■ **What you are asked to do**:
When a line in the records contains the string "году", copy that line.

[Supplied material Boundary: Start]

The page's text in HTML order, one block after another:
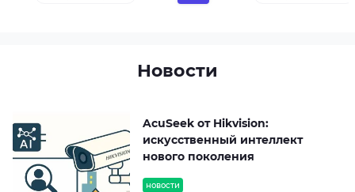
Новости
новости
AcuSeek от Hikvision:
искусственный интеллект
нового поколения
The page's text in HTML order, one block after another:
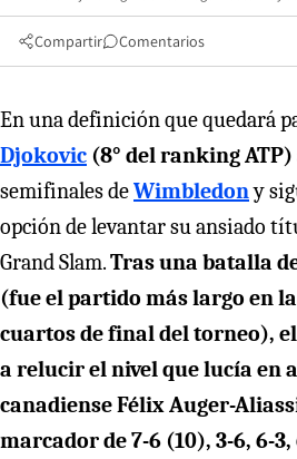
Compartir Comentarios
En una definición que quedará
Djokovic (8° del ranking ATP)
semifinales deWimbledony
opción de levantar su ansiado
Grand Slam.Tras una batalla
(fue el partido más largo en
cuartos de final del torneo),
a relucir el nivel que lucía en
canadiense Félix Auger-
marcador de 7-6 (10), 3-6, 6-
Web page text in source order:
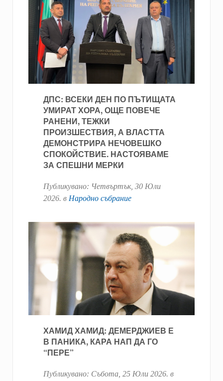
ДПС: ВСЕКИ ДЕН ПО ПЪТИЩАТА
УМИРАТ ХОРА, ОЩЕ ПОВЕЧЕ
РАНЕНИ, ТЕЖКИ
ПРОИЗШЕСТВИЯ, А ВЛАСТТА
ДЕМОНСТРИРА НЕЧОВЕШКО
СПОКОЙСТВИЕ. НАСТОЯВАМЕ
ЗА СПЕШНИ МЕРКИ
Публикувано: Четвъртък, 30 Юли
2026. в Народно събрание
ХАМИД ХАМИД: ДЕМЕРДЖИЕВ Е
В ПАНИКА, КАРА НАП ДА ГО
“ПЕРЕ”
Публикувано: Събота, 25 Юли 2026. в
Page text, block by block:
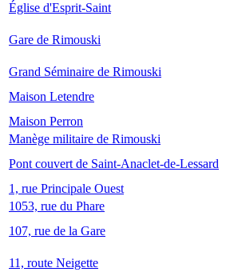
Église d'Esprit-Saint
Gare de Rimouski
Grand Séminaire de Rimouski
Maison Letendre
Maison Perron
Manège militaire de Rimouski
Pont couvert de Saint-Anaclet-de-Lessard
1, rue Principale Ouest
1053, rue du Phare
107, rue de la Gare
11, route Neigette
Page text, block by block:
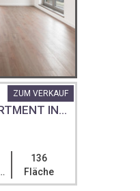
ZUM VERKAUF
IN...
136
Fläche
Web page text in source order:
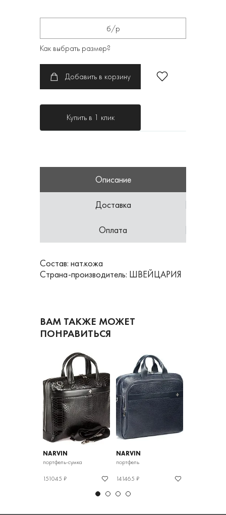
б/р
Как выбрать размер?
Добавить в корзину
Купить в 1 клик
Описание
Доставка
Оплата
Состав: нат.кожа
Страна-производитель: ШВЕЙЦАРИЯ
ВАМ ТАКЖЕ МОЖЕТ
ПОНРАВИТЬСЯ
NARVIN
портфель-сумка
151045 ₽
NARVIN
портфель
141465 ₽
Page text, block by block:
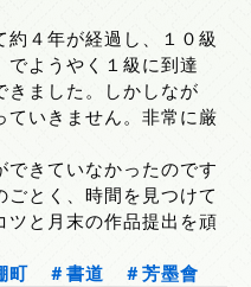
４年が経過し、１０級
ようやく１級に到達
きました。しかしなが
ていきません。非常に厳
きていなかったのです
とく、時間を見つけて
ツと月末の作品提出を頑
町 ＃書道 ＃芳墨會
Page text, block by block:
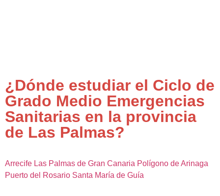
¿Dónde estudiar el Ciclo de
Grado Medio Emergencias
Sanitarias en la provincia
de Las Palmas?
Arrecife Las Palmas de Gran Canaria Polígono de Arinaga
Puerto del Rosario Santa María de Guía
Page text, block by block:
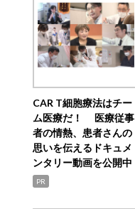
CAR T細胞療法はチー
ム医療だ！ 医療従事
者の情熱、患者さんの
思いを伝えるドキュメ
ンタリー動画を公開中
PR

[Supplied material Boundary: End]
[Supplied material Boundary: Start]

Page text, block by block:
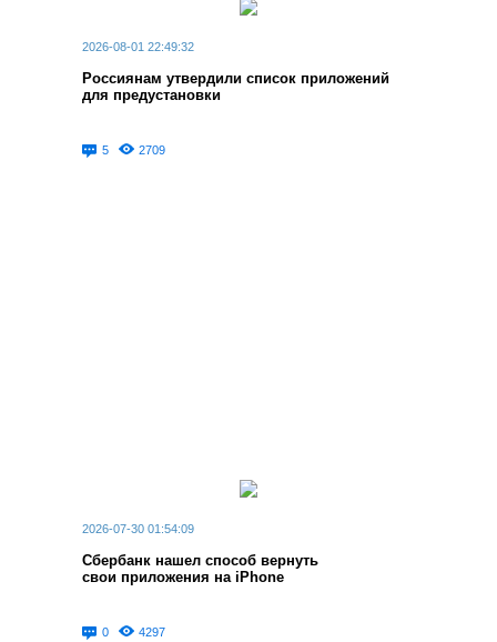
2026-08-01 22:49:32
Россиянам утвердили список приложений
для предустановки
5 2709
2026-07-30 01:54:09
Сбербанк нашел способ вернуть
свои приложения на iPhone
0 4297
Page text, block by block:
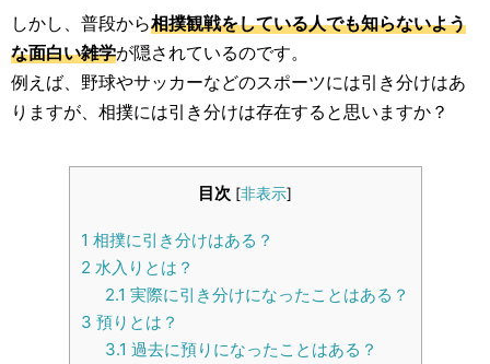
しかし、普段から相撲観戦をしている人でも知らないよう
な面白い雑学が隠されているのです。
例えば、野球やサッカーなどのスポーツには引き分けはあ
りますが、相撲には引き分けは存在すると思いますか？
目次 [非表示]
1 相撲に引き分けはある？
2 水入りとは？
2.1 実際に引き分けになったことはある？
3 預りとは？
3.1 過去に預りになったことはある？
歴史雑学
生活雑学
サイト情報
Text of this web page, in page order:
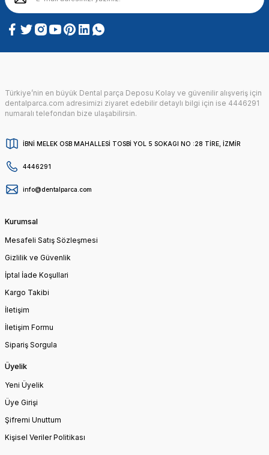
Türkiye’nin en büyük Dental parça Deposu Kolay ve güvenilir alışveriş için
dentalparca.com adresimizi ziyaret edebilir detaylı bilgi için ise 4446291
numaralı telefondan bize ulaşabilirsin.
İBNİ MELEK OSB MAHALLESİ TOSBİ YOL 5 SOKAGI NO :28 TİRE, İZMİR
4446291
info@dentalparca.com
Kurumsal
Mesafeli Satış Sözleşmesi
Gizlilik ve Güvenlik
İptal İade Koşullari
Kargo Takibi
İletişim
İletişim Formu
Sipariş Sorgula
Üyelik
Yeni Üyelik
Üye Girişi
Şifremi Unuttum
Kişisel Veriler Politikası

[Supplied material Boundary: End]
[Supplied material Boundary: Start]

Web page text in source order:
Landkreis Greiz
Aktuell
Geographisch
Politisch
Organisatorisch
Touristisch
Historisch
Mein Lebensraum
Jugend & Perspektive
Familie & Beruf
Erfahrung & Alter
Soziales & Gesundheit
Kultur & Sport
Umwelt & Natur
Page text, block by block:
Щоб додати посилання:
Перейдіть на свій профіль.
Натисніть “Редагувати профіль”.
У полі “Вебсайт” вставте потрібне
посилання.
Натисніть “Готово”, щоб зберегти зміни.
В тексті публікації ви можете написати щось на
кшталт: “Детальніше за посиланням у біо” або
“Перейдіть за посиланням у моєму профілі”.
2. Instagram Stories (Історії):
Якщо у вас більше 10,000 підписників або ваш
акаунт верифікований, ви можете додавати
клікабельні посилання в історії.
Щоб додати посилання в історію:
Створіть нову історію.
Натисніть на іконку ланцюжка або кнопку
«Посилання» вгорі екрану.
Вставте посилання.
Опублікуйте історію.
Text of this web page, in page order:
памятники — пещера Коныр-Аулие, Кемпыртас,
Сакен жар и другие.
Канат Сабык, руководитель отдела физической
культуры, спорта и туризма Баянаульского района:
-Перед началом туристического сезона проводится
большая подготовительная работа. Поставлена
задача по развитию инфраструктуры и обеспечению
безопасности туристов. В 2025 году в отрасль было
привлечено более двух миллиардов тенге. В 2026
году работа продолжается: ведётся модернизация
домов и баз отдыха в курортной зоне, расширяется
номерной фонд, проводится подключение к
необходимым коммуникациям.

[Supplied material Boundary: End]

■ **Exercise answer**:
безопасности туристов. В 2025 году в отрасль было
году работа продолжается: ведётся модернизация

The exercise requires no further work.